Posted Apr 07 2009 11:11pm 2 Comments
http://www.nytimes.com/2009/04/07/health/07virus.html?em

Here is in an insight into everything that's wrong with American Medicine. The New York Times report that a newly discovered dna test is so much more accurate than the traditional Pap smear as to make that humiliating and sometimes painful test (not to overshare, but that's my truth) obsolete. What might be an obstacle to this miracle? American Medicine's Paternalism.

According to Debbie Saslow, executive director of the American Cancer, her greatest problem in getting the Pap smear replaced by DNA testing is that
" [W]e haven’t been able to get doctors to go along,” Why not? Are doctors concerned about the cost or accuracy of the new test? Not at all. They are concerned about the ability of American Women to manage their own health. Dr. Saslow reports that “The average gynecologist, especially the older ones, says, ‘Women come in for their Pap smear, and that’s how we get them in here to get other care.’ We’re totally overscreening, but when you’ve been telling everyone for 40 years to get an annual Pap smear, it’s hard to change.”

I'd like to suggest that if there were a DNA test for prostate cancer that would replace the current hands-on method of diagnosis, it would be adopted faster than you could snap on a latex glove.

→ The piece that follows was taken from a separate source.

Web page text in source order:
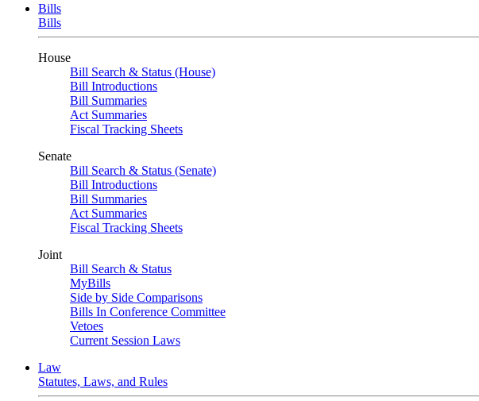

I have a student currently writing a paper on the gender inequalities of Health Insurance (why is Viagra covered but not birth control?), but I wonder if our bigger problem isn't that it's hard to focus on the goals of quality and cost effectiveness when you're blinded by paternalism. And lest anyone think this is a criticism of male doctors, it is not. The values of the medical profession in the United States are transmitted equally to men and women. While this quote by Dr. Saslow is directed signficiantly at older doctors (more of whom are probably male)I would be surprised if they are the only ones to endorse this view.
Comments (2)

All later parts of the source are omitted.